The layout is fine. But I was wondering if you could help me put a Submit button on and a Reset button. I've researched on the internet and it is stating something about a URI but I'm not sure what I am supposed to do. I was hoping I could have the E-Mail form sent to [email protected], if possible.

I would like 2 buttons / 1 Submit & 1 Reset
Could you please make the text on the buttons: Verdana Bold Size 2
The background of the buttons are 99ccff
The text colour is ffffff
Form sent to [email protected]

Thanks so much for all your help. If you don't want to do it, please just list instructions and I can do it myself. I am using Geocities and I am using File Manager > HTML Editor which is weird because I know very very little HTML. I have been creating the layouts, etc., using MSN Groups and then I click on "Use HTML to create your page" and it gives me the HTML for the layout to copy and paste onto Geocities.

Thanks so much!


----------



## Michelangelo (Apr 24, 2005)

I can do this for you no problem, but right now I have to get to sleep because I have work in the morning.

I'll have it for you sometime tomorrow. (unless someone else beats me to it.)


----------



## E-Liam (Jan 1, 2004)

Hi DJDrew,

I don't know if you've already got some css on the page, but if not, then just add this following chunk (including style tags) to the page inside the <head> </head> tags.

<style type="text/css">
.b1 {background:#99ccff;color:ffffff;font-family:Verdana,Sans-serif; font-weight:bold;font-size:1.2em;}
.b2 {background:#99ccff;color:ffffff;font-family:Verdana,Sans-serif; font-weight:bold;font-size:1.2em;}
</style>

Next you just need to position the buttons where you want.. this is the html for them..

<input type="reset" value="Reset" class="b1" />
<input type="submit" value="Submit" class="b2" />

Job done..

Cheers

Liam


----------



## E-Liam (Jan 1, 2004)

Hi again,

just reread the post. I gather you need it to now submit to your email addy. Sorry missed that. You need to add a couple of lines to the form..
Directly after the <body> tag, add..

<form action="mailto[email protected]?subject=Reply to website form" method="post">

(You'll notice the "?subject" bit I've added to the email address. This will automatically fill in the subject line of the email you receive, so you know where it's come from)

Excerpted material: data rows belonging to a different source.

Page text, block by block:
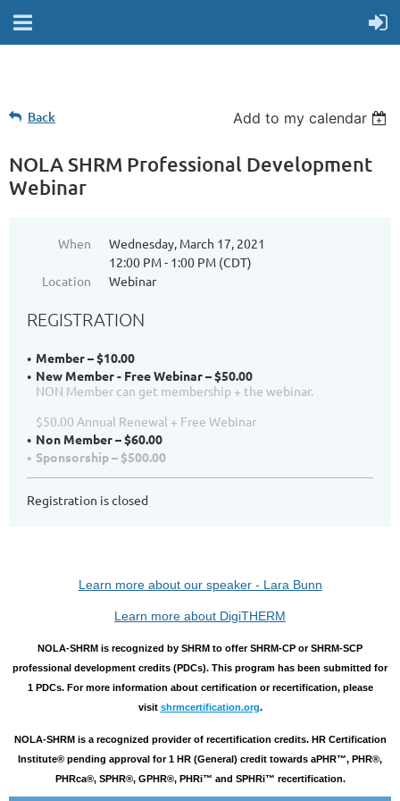
Back Add to my calendar
NOLA SHRM Professional Development
Webinar
When
Wednesday, March 17, 2021
12:00 PM - 1:00 PM (CDT)
Location
Webinar
REGISTRATION
Member – $10.00
New Member - Free Webinar – $50.00
NON Member can get membership + the webinar.
$50.00 Annual Renewal + Free Webinar
Non Member – $60.00
Sponsorship – $500.00
Registration is closed
Learn more about our speaker - Lara Bunn
Learn more about DigiTHERM
NOLA-SHRM is recognized by SHRM to offer SHRM-CP or SHRM-SCP
professional development credits (PDCs). This program has been submitted for
1 PDCs. For more information about certification or recertification, please
visit shrmcertification.org.
NOLA-SHRM is a recognized provider of recertification credits. HR Certification
Institute® pending approval for 1 HR (General) credit towards aPHR™, PHR®,
PHRca®, SPHR®, GPHR®, PHRi™ and SPHRi™ recertification.

Then after the very last </font> tag, just put in a </form> tag.

As a bit of extra advice, you may want to make the design easier to handle should you change the layout of your site in the future by using css to alter the design. Not essential when you're starting out, but it makes it easier if you are developing a big site.

Have a look here..

http://www.w3schools.com/css/

As I say, it's not essential, but it just carries on from the little bit of styling I asked you to put in earlier.

Cheers

Liam


----------



## DJDrew22200 (Aug 19, 2005)

Okay, I changed my mind. Somebody on another forum said:

_Be aware that using a mailto form will not work for all of your viewers nor will it work the same for those whom it does work for. You would be much better servered by using some type of server side form handler to send you the information._

So I am going to do what this says but I don't know how to do that either :sad: Could somebody please help me? The current HTML code is:

<html>
<head>

<title>Contact Us</title>

</head>

<body><FONT face="Verdana, Geneva, Arial, Sans-serif" size=2> First Name:                                Last Name:<BR> <INPUT TYPE="text" NAME="simple-with-size" SIZE=30>       <INPUT TYPE="text" NAME="simple-with-size" SIZE=40><br><br>
 E-Mail:<BR> <INPUT TYPE="text" NAME="simple-with-size" SIZE=40><br><Br>
 Choose a General Topic:<br>
 <INPUT TYPE="checkbox" NAME="checkbox-input" VALUE="How-to Question">How-to Question
           <INPUT TYPE="checkbox" NAME="checkbox-input" VALUE="Feature not Working">Feature not Working<BR> <INPUT TYPE="checkbox" NAME="checkbox-input" VALUE="Comment or Suggestion">Comment or Suggestion
  <INPUT TYPE="checkbox" NAME="checkbox-input" VALUE="Other">Other<br><br>
 Comments:<br>
 <TEXTAREA NAME="text-area" ROWS=6 COLS=60></TEXTAREA>
</FONT></body>
</html>

I'm not really worried about CSS because I don't want to confuse myself and the current knowledge I have works on Geocities so I will just use what I have now... 

Thanks.


----------



## E-Liam (Jan 1, 2004)

Hi,

I'll just have a quick look at Geocities and see what they will/won't let you do. Perhaps you may already know. For instance, will they let you run perl and SSI? If so, it won't be a problem, otherwise you may be stuck with mailto as the only option. 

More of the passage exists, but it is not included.